Mais sans doute, toutes ces recherches sont-elles vaines. Si la BD est aussi populaire en RDC, elle le doit sans doute au génie de ce peuple créatif et imaginatif et aux liens qu’elle entretient avec la peinture populaire dont elle est le pendant éditorial dans bien des cas.

1. Isidore Ndaywel é Nziem, Histoire générale du Congo, Afrique Edition, 2003, p. 490.
2. Le Rwanda-Urundi, intégré comme septième province du Congo à compter de 1925, était administré en vertu d’un mandat de la Société des Nations puis des Nations unies et ne constituaient pas une colonie en tant que telle.
3. Alexis Peclers a fait l’objet d’un dossier dans le n°33 du collectionneur de bandes dessinées, par Dany Evrard et Michel Roland.
4. Il sera notamment l’auteur d’un Tif et Tondu au Congo belge (1939) toujours disponible de nos jours aux éditions Taupinembour, ainsi que des Souvenirs d’Afrique exécuté de façon réaliste.
5. Cf. Patrick Gaumer, Duchâteau, gentleman conteur, Dargaud, 2005.
6. La période congolaise de Pierre Defoux a été de deux fois deux ans : de 1949 à 1951, il a été professeur de 6e latine au collège Albert Ier de Léopoldville ; puis de 1956 à 1958, il a été préfet des préparatoires dans le même collège. Il n’y a jamais enseigné le dessin.
7. Mais Hergé est loin d’avoir été le seul, on peut se référer à Images noires de Frédrik Strömberg, paru chez PLG en 2010, qui étudie magistralement comment l’africain était perçu dans bien des séries BD occidentale.

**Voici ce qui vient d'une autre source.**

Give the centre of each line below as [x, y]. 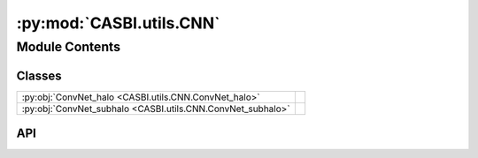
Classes [39, 75]
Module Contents [69, 47]
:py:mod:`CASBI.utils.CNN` [118, 23]
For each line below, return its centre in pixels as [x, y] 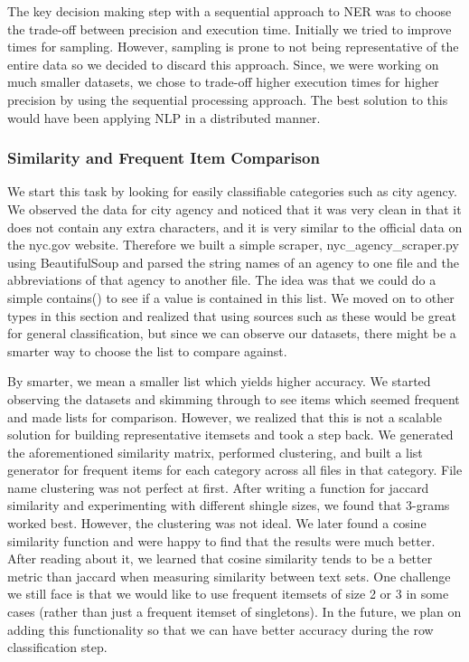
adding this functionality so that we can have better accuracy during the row [220, 629]
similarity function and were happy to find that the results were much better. [221, 540]
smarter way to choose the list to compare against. [147, 350]
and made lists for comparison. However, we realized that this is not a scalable [225, 416]
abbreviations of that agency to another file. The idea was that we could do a [222, 280]
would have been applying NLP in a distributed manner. [164, 117]
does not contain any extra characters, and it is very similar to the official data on [235, 227]
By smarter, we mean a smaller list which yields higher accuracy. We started [219, 381]
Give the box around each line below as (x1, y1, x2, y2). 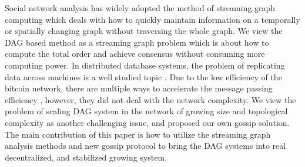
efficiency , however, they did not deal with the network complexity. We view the (5, 93, 296, 105)
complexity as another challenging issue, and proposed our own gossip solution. (5, 116, 290, 128)
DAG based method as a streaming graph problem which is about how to (5, 36, 269, 48)
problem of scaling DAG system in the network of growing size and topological (5, 105, 288, 117)
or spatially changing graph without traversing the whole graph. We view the (5, 25, 283, 37)
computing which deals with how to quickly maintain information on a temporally (5, 13, 300, 25)
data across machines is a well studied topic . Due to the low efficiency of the (5, 70, 282, 83)
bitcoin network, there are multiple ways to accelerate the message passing (5, 82, 273, 94)
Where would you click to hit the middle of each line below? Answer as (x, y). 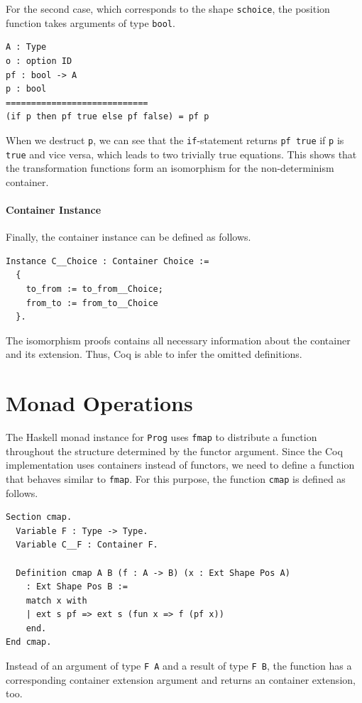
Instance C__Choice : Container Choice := (108, 261)
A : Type (26, 47)
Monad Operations (99, 403)
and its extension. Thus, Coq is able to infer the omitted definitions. (154, 354)
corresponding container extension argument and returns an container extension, (181, 679)
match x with (56, 600)
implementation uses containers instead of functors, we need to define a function (180, 465)
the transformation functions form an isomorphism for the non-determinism (170, 168)
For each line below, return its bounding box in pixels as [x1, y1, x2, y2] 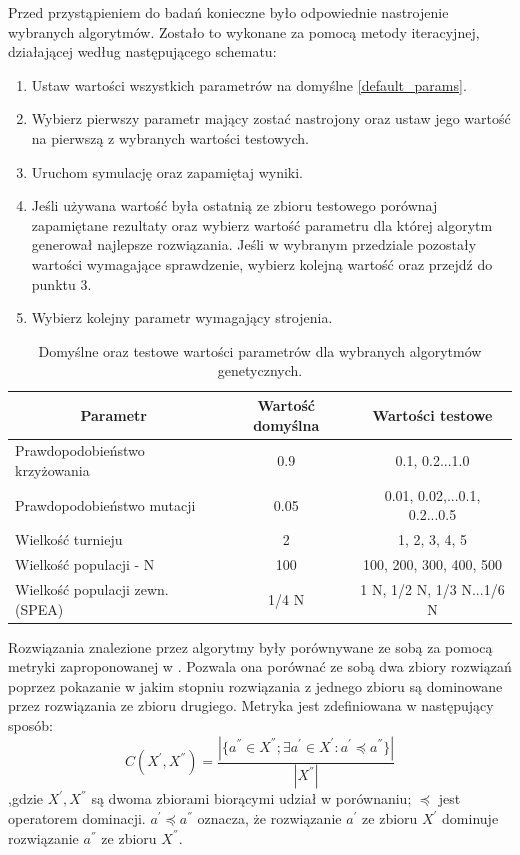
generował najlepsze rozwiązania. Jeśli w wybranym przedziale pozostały [31, 234, 477, 255]
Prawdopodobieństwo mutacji [15, 494, 196, 515]
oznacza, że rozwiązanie [197, 808, 342, 829]
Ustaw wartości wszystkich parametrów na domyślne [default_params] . [31, 74, 467, 95]
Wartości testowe [372, 404, 493, 425]
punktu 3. [31, 273, 92, 294]
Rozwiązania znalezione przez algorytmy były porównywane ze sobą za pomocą [8, 636, 493, 657]
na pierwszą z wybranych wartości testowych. [31, 127, 309, 148]
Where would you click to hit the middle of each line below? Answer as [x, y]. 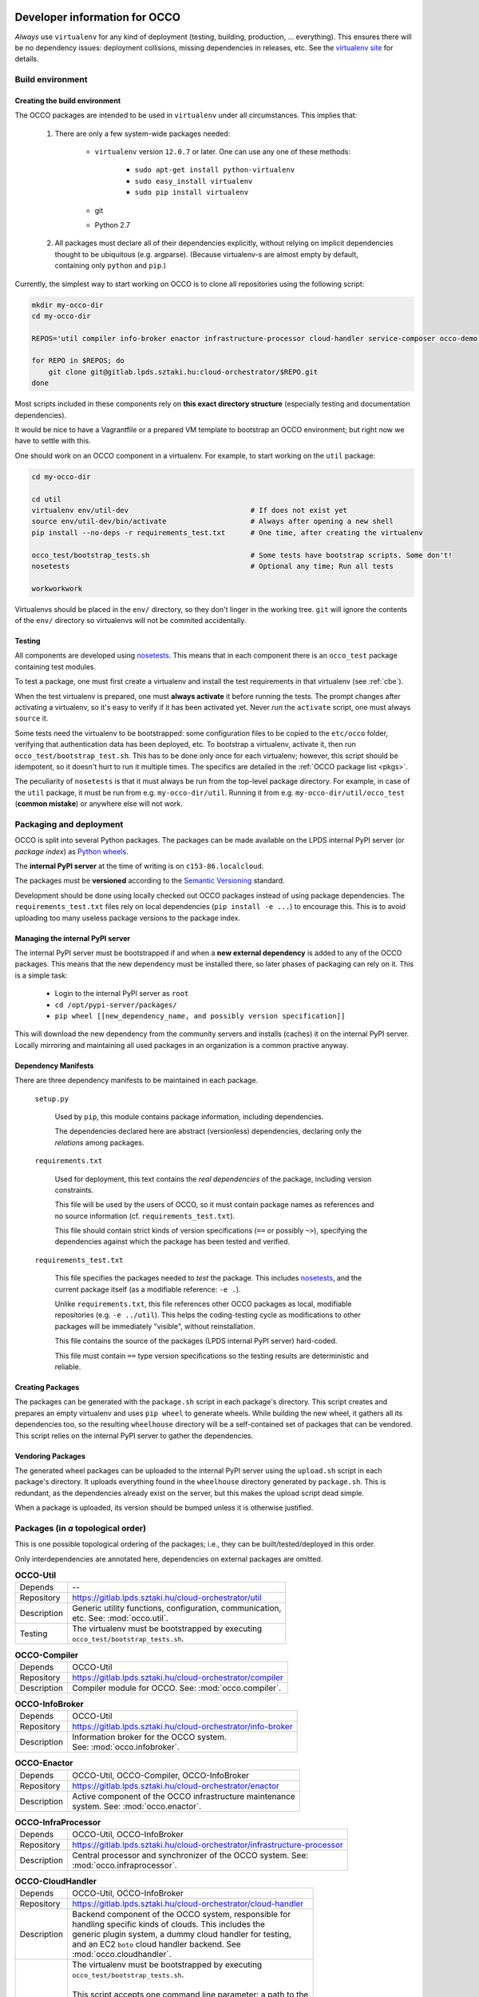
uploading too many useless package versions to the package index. [128, 918]
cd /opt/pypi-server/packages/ [116, 1005]
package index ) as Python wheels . [71, 852]
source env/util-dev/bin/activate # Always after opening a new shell [213, 522]
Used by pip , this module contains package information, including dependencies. [189, 1116]
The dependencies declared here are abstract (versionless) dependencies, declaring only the [208, 1131]
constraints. [74, 1189]
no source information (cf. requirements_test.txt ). [145, 1216]
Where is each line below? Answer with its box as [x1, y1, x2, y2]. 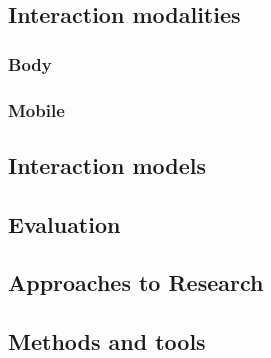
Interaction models [8, 149, 206, 180]
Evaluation [8, 208, 121, 239]
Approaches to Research [8, 267, 264, 298]
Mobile [8, 97, 65, 122]
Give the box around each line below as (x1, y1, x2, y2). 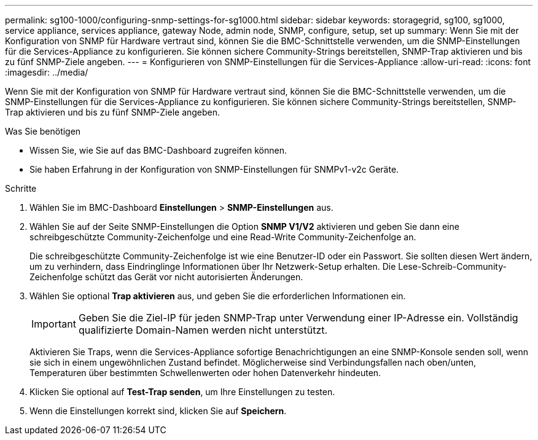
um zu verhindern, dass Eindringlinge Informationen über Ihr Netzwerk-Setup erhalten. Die (29, 261, 396, 272)
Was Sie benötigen (5, 126, 81, 136)
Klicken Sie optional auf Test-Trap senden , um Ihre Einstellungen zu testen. (29, 387, 335, 397)
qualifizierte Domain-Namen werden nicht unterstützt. (78, 324, 328, 336)
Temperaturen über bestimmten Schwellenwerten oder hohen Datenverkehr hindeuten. (29, 367, 381, 378)
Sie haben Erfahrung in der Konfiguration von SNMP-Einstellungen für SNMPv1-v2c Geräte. (29, 164, 399, 175)
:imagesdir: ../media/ (5, 67, 88, 77)
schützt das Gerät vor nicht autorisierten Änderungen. (85, 272, 303, 282)
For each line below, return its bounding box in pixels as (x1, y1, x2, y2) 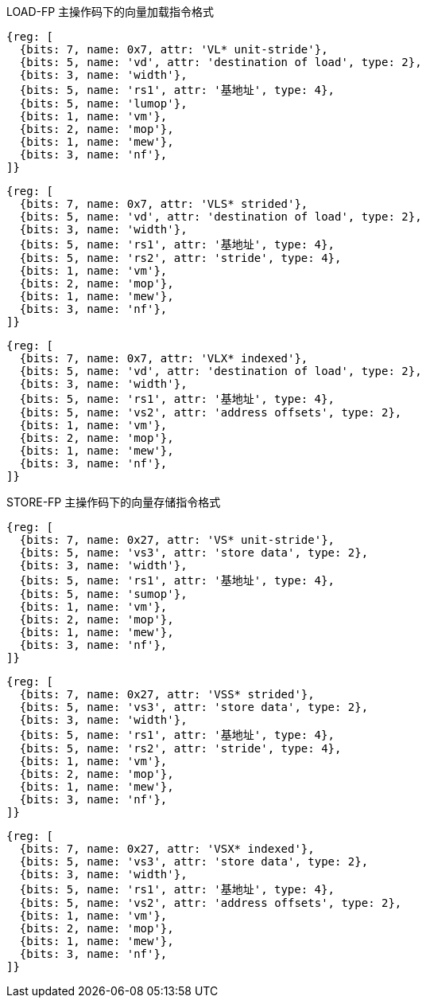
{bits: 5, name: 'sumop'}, (19, 588, 188, 600)
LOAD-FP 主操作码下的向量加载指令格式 (6, 5, 215, 18)
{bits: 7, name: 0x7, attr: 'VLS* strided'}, (19, 197, 308, 210)
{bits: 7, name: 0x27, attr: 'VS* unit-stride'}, (19, 533, 335, 546)
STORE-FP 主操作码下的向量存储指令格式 (6, 495, 221, 509)
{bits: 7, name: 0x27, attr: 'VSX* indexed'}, (19, 842, 315, 855)
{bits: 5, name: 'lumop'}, (19, 97, 188, 110)
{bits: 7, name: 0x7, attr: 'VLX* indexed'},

8. Numa Sadoul, Tintin et moi, entretiens avec Hergé, Flammarion, 2000.
9. Éditorial : Tintin revient au Congo, Zaïre, 29 décembre 1969, p. 3.
10. Alors que les autorités coloniales avaient interdit la diffusion de l’album dans les années 50 afin de ne pas heurter les sensibilités…. Il est vrai que Le Petit Vingtième a également circulé dans la colonie.
11. On peut lire sur les débuts du cinéma au Congo une interview du père Van Den Heuvel par Pierre Haffner dans Afriques 50, Paris, 2005, L’Harmattan.
12. La BD au cœur des enjeux : pôles, genres et styles in Congo strip, 2009.
13. L’influence de Tintin est cependant très visible dans l’autre grande série de Mongo Sisé, celle de Bingo.